Overview Of Bayesian Approach To Statistical Methods written by Vinaitheerthan Renganathan and has been published by Vinaitheerthan Renganathan this book supported file pdf, txt, epub, kindle and other format this book has been release on 2022-03-23 with Social Science categories.


Statistical methods are being used in different fields such as Business & Economics, Engineering, Clinical & Pharmaceutical research including the emerging fields such as Machine Learning and Artificial Intelligence. Statistical methods based on the traditional frequentist approach are currently being use in these fields. With the emergence of high end computing nowadays Bayesian approach to Statistical Methods also being used in different fields. Bayesian approach involves prior, likelihood and posterior concepts in carrying out the statistical analysis.

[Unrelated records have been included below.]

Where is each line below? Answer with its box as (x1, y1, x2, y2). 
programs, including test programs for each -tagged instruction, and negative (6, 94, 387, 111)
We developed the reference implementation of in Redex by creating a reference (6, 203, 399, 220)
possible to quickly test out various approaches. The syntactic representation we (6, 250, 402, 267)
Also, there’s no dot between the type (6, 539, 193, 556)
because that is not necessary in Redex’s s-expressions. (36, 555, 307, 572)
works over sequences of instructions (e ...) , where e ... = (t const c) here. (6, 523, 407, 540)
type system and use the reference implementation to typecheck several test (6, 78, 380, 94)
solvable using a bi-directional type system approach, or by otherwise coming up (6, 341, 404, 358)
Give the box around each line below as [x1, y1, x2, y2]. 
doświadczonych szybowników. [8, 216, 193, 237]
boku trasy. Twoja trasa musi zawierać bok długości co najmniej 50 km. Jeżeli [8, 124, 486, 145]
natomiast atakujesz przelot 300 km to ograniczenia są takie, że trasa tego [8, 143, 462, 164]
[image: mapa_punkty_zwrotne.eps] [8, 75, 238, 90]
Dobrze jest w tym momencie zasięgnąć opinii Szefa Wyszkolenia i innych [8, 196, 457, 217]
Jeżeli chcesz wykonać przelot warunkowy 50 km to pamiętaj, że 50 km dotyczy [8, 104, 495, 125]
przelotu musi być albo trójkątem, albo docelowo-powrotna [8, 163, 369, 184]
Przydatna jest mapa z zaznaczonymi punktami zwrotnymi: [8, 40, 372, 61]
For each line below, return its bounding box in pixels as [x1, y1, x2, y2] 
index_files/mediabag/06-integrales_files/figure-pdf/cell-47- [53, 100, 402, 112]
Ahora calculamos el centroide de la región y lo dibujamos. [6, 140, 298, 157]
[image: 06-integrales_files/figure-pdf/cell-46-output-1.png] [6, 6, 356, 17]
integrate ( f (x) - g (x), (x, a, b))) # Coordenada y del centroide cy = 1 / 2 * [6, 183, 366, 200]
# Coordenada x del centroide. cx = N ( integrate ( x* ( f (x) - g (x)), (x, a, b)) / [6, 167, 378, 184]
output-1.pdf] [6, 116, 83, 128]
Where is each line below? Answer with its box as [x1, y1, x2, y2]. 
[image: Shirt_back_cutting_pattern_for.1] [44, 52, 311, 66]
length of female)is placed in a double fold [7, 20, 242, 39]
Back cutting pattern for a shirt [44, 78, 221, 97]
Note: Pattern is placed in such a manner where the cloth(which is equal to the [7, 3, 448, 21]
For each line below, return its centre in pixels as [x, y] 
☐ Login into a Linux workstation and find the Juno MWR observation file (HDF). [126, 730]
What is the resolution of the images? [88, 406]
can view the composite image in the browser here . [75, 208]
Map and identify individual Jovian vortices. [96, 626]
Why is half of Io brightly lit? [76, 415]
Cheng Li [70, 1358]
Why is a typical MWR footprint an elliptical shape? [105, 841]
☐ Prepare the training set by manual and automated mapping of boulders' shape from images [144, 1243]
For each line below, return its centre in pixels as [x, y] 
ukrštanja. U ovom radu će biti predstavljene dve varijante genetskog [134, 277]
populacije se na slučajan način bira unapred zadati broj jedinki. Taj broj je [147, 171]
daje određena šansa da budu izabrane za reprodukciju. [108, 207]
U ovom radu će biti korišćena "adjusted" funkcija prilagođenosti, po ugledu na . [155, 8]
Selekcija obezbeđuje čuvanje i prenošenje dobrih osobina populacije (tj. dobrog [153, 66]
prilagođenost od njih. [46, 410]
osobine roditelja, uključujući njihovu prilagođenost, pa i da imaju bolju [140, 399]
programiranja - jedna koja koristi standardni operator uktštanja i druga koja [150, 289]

Bayesian methods assume model parameters as random as opposed to fixed in frequentist approach. It is useful even when the sample size is small. One of the drawbacks of Bayesian method is it involves subjectivity in carrying out the analysis. With the availability of advanced computing technologies, implementation of Bayesian methods is possible using Markov Chain Monte Carlo (MCMC) methods. This book provides an overview of Bayesian approaches to statistical methods and uses open source software R for carrying out analysis using sample data sets which can be downloaded from author’s website.